Checked exceptions have the property that it’s hard to forget to handle them. However, proponents of unchecked exceptions argue that checked exceptions have two problems: versioning and scalability.
Once declared they are part of the interface and adding another exception will break all client code. Multiple exception types also tend to accumulate the more different subsystems are being aggregated. Proponents of unchecked exceptions prefer a catch-all clause further up the call stack. Some languages (e.g. Erlang) even follow a “let it crash” paradigm and simply respawn crashed processes. This approach is more viable in distributed systems than in user-facing applications.
Java is known for its checked exceptions. C#, C++, Scala and most dynamically typed languages decided to go with unchecked exceptions.
An alternative to exceptions is no exceptions. Exceptions overlay multiple different control flows, which makes it harder to reason about the control flow of a function. With exceptions functions can return at many other points than the explicit return points.
If an error is just a value that is returned by a function it can be handled by the usual control flow mechanisms of a language (like if and else) without the need of a special sub-language for error handling. These errors tend to be handled closer to the place of their occurrence rather than further up the call stack.
In such a language, which uses return values to flag errors, you’d better check all errors, otherwise you risk continuing with an incorrect, invalid or meaningless value. This can be enforced either by the compiler or via a lint tool.
There are different possibilities of how an error could be returned from a function:
In C a sentinel value in the range of the return type is often used to indicate an error, e.g. a negative value or zero. This is not a good solution, because it intermingles two things that do not belong together and it limits the range of valid return values.
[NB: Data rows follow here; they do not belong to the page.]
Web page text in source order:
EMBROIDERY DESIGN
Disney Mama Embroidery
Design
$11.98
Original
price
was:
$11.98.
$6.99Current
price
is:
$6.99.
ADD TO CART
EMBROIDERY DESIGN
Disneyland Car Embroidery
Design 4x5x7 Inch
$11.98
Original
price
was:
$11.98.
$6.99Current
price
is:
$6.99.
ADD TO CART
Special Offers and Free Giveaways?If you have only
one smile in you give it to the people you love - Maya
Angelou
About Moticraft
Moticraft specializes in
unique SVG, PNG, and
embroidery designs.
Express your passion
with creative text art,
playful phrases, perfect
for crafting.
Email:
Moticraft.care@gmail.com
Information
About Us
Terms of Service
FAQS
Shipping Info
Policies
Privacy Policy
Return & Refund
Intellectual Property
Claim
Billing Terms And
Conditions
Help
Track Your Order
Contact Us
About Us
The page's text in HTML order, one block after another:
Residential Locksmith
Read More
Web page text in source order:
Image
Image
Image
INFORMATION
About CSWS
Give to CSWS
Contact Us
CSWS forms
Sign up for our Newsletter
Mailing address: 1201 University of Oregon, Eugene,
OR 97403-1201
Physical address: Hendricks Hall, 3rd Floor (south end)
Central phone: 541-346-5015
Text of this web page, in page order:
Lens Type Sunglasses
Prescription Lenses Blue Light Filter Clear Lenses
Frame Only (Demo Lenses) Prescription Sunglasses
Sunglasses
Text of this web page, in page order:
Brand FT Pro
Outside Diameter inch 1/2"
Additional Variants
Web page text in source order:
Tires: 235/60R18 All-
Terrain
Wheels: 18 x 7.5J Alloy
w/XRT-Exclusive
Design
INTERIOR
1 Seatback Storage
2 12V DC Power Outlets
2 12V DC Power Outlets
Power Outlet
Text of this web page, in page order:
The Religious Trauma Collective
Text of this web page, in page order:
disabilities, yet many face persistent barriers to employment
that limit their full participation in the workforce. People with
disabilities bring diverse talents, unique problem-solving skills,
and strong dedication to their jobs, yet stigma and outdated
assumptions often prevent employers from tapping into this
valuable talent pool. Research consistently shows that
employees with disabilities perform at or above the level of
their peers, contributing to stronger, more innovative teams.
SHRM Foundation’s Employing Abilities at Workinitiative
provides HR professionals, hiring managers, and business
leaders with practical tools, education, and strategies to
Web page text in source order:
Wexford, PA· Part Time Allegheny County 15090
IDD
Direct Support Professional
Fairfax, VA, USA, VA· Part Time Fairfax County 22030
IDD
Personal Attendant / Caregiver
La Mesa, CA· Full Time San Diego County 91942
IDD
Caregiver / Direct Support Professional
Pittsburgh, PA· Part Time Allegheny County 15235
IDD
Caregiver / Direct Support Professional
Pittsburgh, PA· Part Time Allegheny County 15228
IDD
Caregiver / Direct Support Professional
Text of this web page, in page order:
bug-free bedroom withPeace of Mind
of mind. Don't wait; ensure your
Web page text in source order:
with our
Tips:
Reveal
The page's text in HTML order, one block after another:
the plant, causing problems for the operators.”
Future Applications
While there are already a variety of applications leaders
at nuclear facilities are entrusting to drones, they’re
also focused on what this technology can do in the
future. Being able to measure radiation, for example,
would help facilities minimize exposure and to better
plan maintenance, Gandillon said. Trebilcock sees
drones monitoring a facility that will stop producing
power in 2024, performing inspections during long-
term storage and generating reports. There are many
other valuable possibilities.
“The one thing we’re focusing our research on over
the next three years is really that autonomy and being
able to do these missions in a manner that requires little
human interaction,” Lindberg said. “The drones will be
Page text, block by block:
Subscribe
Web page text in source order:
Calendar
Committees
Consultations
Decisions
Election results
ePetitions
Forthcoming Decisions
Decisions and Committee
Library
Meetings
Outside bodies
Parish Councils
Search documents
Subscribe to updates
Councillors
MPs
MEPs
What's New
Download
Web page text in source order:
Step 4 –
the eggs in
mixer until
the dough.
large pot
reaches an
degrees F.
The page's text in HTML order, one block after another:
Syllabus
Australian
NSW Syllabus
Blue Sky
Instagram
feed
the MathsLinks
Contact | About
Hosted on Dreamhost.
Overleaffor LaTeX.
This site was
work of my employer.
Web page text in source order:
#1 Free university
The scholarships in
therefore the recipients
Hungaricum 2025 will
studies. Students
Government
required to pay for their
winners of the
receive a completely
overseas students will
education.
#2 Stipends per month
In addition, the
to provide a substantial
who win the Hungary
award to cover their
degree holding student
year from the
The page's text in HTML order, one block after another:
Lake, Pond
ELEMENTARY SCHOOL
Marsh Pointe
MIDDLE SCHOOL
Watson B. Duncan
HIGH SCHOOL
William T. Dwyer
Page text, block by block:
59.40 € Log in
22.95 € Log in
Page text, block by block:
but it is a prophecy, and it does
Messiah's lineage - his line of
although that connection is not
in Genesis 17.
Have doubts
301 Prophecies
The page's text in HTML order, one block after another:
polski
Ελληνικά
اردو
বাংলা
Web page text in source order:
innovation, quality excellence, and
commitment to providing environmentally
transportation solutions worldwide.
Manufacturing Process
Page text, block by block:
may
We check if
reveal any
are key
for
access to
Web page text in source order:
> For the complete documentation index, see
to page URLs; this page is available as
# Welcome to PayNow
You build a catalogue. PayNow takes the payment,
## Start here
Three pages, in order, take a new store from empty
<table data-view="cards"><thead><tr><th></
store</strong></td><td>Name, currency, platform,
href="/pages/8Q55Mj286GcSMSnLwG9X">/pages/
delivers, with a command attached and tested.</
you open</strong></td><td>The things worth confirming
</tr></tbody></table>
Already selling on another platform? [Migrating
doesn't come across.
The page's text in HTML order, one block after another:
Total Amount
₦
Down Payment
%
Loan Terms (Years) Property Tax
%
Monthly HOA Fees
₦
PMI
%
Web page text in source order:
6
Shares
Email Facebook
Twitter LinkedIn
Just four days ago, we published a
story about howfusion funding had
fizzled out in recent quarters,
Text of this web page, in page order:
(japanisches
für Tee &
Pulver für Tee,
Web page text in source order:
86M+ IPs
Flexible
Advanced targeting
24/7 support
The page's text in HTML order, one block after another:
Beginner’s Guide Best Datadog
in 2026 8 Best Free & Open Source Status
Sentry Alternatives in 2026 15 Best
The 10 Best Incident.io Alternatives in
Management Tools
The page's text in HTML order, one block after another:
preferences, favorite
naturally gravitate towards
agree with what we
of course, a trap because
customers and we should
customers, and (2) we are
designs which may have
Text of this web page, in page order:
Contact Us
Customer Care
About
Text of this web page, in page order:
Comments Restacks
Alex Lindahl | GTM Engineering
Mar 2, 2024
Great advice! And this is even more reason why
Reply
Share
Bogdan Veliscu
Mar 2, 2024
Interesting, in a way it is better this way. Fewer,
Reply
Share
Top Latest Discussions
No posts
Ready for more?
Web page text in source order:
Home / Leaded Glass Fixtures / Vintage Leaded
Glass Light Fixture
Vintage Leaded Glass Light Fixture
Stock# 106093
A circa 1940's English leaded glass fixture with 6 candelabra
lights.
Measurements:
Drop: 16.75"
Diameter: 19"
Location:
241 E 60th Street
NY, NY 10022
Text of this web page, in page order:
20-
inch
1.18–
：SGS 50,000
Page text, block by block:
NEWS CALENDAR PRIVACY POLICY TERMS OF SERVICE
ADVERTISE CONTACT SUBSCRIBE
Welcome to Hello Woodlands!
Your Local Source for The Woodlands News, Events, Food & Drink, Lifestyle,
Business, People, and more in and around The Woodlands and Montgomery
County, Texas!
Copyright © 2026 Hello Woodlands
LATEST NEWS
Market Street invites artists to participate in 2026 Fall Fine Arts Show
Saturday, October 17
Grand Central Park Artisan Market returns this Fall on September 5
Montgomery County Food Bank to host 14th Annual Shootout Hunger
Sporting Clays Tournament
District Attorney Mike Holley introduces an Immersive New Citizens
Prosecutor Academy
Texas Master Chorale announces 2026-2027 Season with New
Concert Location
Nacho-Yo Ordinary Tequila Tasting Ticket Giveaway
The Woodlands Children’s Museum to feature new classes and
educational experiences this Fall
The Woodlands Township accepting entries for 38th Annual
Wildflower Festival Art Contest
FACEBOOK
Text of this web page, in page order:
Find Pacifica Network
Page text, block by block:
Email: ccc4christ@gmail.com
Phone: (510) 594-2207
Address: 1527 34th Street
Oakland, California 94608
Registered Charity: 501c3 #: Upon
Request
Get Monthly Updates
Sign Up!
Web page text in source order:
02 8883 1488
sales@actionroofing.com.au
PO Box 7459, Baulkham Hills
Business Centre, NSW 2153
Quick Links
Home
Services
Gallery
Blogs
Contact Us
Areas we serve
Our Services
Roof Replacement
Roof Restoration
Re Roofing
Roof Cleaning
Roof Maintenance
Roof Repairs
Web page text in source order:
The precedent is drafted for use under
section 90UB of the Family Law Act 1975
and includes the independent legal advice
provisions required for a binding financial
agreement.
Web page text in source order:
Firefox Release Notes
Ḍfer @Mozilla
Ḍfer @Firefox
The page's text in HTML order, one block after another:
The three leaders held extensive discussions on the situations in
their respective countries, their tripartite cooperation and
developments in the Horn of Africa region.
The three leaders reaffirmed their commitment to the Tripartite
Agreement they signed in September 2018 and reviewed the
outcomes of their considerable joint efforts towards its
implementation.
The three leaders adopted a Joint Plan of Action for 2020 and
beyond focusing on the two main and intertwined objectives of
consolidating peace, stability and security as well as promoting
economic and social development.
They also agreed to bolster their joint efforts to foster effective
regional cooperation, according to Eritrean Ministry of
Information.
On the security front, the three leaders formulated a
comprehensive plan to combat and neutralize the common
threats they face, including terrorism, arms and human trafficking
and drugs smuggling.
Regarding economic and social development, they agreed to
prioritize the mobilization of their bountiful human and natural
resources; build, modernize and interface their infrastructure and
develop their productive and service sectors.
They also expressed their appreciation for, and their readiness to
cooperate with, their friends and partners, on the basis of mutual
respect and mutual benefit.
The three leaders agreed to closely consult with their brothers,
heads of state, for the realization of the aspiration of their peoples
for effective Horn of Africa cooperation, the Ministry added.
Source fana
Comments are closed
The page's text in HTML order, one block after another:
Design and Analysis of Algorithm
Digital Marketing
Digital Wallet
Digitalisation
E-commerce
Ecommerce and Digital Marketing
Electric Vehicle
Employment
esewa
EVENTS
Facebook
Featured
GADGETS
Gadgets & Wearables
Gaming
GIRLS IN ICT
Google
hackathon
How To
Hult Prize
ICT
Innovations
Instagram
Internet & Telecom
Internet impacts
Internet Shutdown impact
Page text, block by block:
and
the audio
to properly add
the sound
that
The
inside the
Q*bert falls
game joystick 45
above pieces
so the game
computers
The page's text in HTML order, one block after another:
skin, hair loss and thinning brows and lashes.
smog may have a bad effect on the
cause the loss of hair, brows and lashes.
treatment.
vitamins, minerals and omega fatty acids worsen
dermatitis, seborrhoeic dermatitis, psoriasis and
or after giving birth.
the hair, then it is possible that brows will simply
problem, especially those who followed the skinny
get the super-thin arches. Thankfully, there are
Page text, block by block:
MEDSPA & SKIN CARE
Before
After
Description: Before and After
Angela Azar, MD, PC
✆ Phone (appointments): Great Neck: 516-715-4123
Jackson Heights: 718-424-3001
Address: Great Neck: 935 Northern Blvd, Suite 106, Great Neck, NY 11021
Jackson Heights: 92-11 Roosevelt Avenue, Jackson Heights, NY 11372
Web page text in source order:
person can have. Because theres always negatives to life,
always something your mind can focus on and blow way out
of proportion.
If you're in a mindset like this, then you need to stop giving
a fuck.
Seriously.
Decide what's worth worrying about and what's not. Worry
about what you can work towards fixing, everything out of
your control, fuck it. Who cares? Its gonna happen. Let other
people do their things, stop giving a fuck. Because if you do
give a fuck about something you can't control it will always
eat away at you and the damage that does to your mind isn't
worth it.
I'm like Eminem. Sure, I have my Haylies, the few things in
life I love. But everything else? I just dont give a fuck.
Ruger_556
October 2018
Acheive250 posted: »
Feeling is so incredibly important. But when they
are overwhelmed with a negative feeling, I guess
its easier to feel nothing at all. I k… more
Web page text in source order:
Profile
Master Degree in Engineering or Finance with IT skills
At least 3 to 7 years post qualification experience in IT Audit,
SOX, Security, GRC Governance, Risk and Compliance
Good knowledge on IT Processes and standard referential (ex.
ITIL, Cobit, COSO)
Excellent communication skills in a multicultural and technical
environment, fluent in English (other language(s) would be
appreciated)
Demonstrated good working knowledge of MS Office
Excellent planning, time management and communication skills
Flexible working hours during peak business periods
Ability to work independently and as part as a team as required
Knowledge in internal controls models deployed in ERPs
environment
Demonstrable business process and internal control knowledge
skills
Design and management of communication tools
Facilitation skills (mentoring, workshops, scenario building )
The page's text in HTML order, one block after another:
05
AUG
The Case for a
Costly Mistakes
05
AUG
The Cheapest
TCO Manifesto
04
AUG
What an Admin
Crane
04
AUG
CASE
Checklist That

Another solution in C could be the use of an error output parameter. Prominent examples are NSError in Objective C or GError in GLib. This brings us to another possibility:
Some languages support multiple return values (e.g. Go) or tuple types (product types), which can act as multiple return values. One value can hold the actual result (e.g. number of bytes written), the other can indicate an error.
Multiple return types / product types are a simple solution, cover the necessary use cases and require little additional language support. A more sophisiticated and more restrictive solution are sum types, but they require a little bit more language support: instead of returning a value AND a possible error, a function returns either a value OR an error. This way the programmer is forced to check for an error by discriminating between the two cases. This is usually done via a feature called structural pattern matching (not to be confused with pattern matching on strings), either explicitly with a switch/case-like control structure or implicitly via convenience function. A popular example is Haskell’s Maybe monad or the Option or similarly named type in some other languages (e.g. Scala, Standard ML, OCaml).